# Thread: Struggling to prove Trig Identity

1. ## Struggling to prove Trig Identity

Hi,

I am struggling with trying to prove:

[sin^2(x) +4sin(x) + 3] / cos^2(x) = [3+sin(x) / 1 - sin(x)]

If someone could please walk me through this as well as explaining some tips as to how i can approach similar problems in the future it would be greatly appreciated.
Have tried applying all the identities but I am obviously missing something which is probably obvious...

Thanks

2. ## Re: Struggling to prove Trig Identity

Originally Posted by andy000
Hi,

I am struggling with trying to prove:

[sin^2(x) +4sin(x) + 3] / cos^2(x) = [3+sin(x) / 1 - sin(x)]

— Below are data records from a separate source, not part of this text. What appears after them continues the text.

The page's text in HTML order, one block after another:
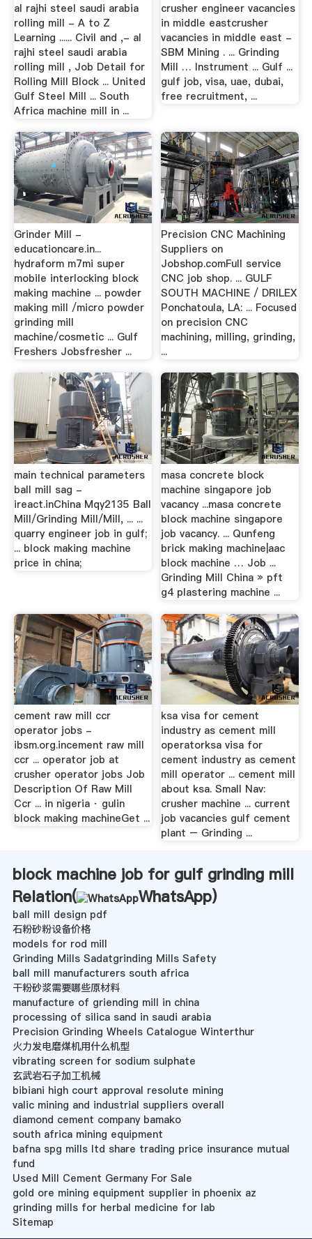
al rajhi steel saudi arabia
rolling mill - A to Z
Learning ...... Civil and ,- al
rajhi steel saudi arabia
rolling mill , Job Detail for
Rolling Mill Block ... United
Gulf Steel Mill ... South
Africa machine mill in ...
crusher engineer vacancies
in middle eastcrusher
vacancies in middle east -
SBM Mining . ... Grinding
Mill … Instrument ... Gulf ...
gulf job, visa, uae, dubai,
free recruitment, ...
Grinder Mill -
educationcare.in...
hydraform m7mi super
mobile interlocking block
making machine ... powder
making mill /micro powder
grinding mill
machine/cosmetic ... Gulf
Freshers Jobsfresher ...
Precision CNC Machining
Suppliers on
Jobshop.comFull service
CNC job shop. ... GULF
SOUTH MACHINE / DRILEX
Ponchatoula, LA: ... Focused
on precision CNC
machining, milling, grinding,
...
main technical parameters
ball mill sag -
ireact.inChina Mqy2135 Ball
Mill/Grinding Mill/Mill, ... ...
quarry engineer job in gulf;
... block making machine
price in china;
masa concrete block
machine singapore job
vacancy ...masa concrete
block machine singapore
job vacancy. ... Qunfeng
brick making machine|aac
block machine … Job ...
Grinding Mill China » pft
g4 plastering machine ...
cement raw mill ccr
operator jobs -
ibsm.org.incement raw mill
ccr ... operator job at
crusher operator jobs Job
Description Of Raw Mill
Ccr ... in nigeria · gulin
block making machineGet ...
ksa visa for cement
industry as cement mill
operatorksa visa for
cement industry as cement
mill operator ... cement mill
about ksa. Small Nav:
crusher machine ... current
job vacancies gulf cement
plant – Grinding ...
block machine job for gulf grinding mill
Relation(
WhatsApp)
ball mill design pdf
石粉砂粉设备价格
models for rod mill
Grinding Mills Sadatgrinding Mills Safety
ball mill manufacturers south africa
干粉砂浆需要哪些原材料
manufacture of griending mill in china
processing of silica sand in saudi arabia
Precision Grinding Wheels Catalogue Winterthur
火力发电磨煤机用什么机型
vibrating screen for sodium sulphate
玄武岩石子加工机械
bibiani high court approval resolute mining
valic mining and industrial suppliers overall
diamond cement company bamako
south africa mining equipment
bafna spg mills ltd share trading price insurance mutual
fund
Used Mill Cement Germany For Sale
gold ore mining equipment supplier in phoenix az
grinding mills for herbal medicine for lab
Sitemap

If someone could please walk me through this as well as explaining some tips as to how i can approach similar problems in the future it would be greatly appreciated.
Have tried applying all the identities but I am obviously missing something which is probably obvious...

Thanks
I am not sure I can give a general tip on proofs other than trying different ideas out. What do I mean by that?

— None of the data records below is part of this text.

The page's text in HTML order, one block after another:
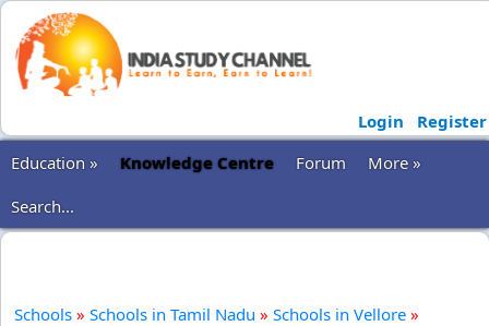
Login
Register
Education »
Knowledge Centre Forum
More »
Search...
Schools » Schools in Tamil Nadu » Schools in Vellore »
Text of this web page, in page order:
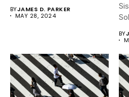
BYJAMES D. PARKER
MAY 28, 2024
BY
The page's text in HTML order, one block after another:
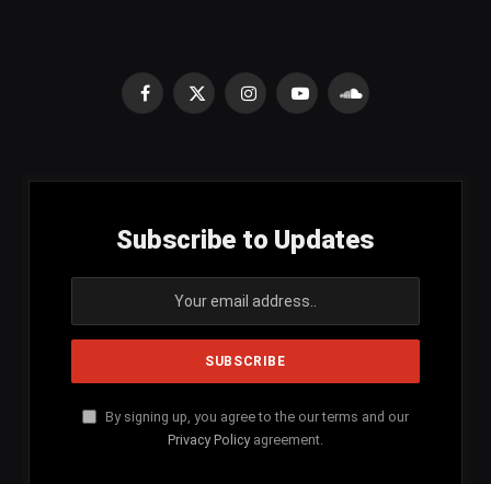
Facebook
X
InstagramYouTubeSoundCloud
Subscribe to Updates
By signing up, you agree to the our terms and our
Privacy Policy agreement.

Let's take this case. I see that what is to be proved is in terms of sine functions and what is given is in terms of sines and cosines, more specifically a cosine squared function. Do I know anything about the relationship about the squares of sines and cosines? I certainly do. So I also can "see" that I can eliminate the squared cosine and get everything in terms of sines and squares of sines. Does that help me? I don't know, but it certainly gives me something to try so

$\dfrac{sin^2(x) + 4sin(x) + 3}{cos^2(x)} = \dfrac{sin^2(x) + 4sin(x) + 3}{1 - sin^2(x)}.$

Here is a trick that is sometimes useful. I have a function that is a built up from a single function, in this case the sine function. It sometimes helps "seeing" how to proceed by simplifying using a substitution.

$Let\ u = sin(x).\ Then\ \dfrac{sin^2(x) + 4sin(x) + 3}{1 - sin^2(x)} = what.$

Can you simplify further now?

3. ## Re: Struggling to prove Trig Identity

Hi Jeff,

I have solved it now by finding the factors and cancelling. Thank you so much for your help, really appreciate you taking the time.

Andy